柏原遺跡(読み)かせばらいせき

日本歴史地名大系 「柏原遺跡」の解説

柏原遺跡
かせばらいせき

[現在地名]橋本市柏原

縄文時代から近世にいたる複合遺跡。紀ノ川北岸に位置し、遺跡の範囲は東西二五〇メートル、南北五〇〇メートル前後である。周辺は北から南に向かって緩やかに下降する平野部で、東西には比高差三〇メートル前後の丘陵がある。
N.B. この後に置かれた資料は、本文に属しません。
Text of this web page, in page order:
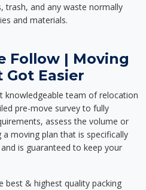
trash, and any waste normally
and materials.
Follow | Moving
Got Easier
knowledgeable team of relocation
pre-move survey to fully
assess the volume or
moving plan that is specifically
is guaranteed to keep your
best & highest quality packing
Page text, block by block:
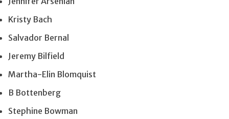
Kristy Bach
Salvador Bernal
Jeremy Bilfield
Martha-Elin Blomquist
B Bottenberg
Stephine Bowman
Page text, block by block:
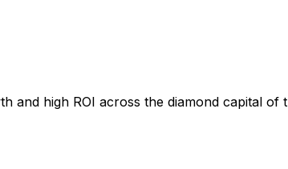
and high ROI across the diamond capital of

丘陵上には古墳(群)瓦窯跡が、周辺には奈良時代から中世にかけての寺院跡、中世の館跡および砦跡などが確認されている。

発掘調査は、平成七年(一九九五)・同一四年・同一五年・同一六年の四回実施され、このうち平成一四年以降の調査は、京奈和けいなわ自動車道の建設工事に伴うものである。

調査で検出された遺構には、弥生時代中期の竪穴住居方形周溝墓古墳時代から飛鳥時代にかけての竪穴住居土壙墓土器墓棺・竪穴式石槨・掘立柱建物、中世の土壙墓・掘立柱建物、近世の土坑などがある。

柏原遺跡
かしはらいせき

[現在地名]高月町柏原

高時たかとき川右岸の自然堤防上に立地。古墳時代後期―平安時代中期の集落跡。七世紀初めから九世紀の竪穴住居跡一〇棟が検出された。当遺跡では、竪穴住居から掘立柱建物への移行が奈良時代までに完了せず平安時代まで残り、畿内よりやや遅れている。この遅れは官衙的性格の強い長浜市の大東おおひがし遺跡や、それに類する余呉よご桜内さくらうち遺跡が奈良時代に掘立柱建物に移行するのに対し、当遺跡が一般の住居であったためと考えられる。

柏原遺跡
かしはらいせき

[現在地名]南区柏原四―六丁目

樋井ひい川上流の標高三〇―八〇メートルの丘陵地帯にある。昭和五四年(一九七九)から同五九年に発掘調査が行われ、旧石器時代、縄文時代―古代、中世の複合遺跡が確認された。縄文草創期―早期の住居や炉跡が多数あり、土器や石器などの出土品も多く、福岡平野を代表する集落遺跡である。草創期末の土器型式柏原式の標式遺跡となった。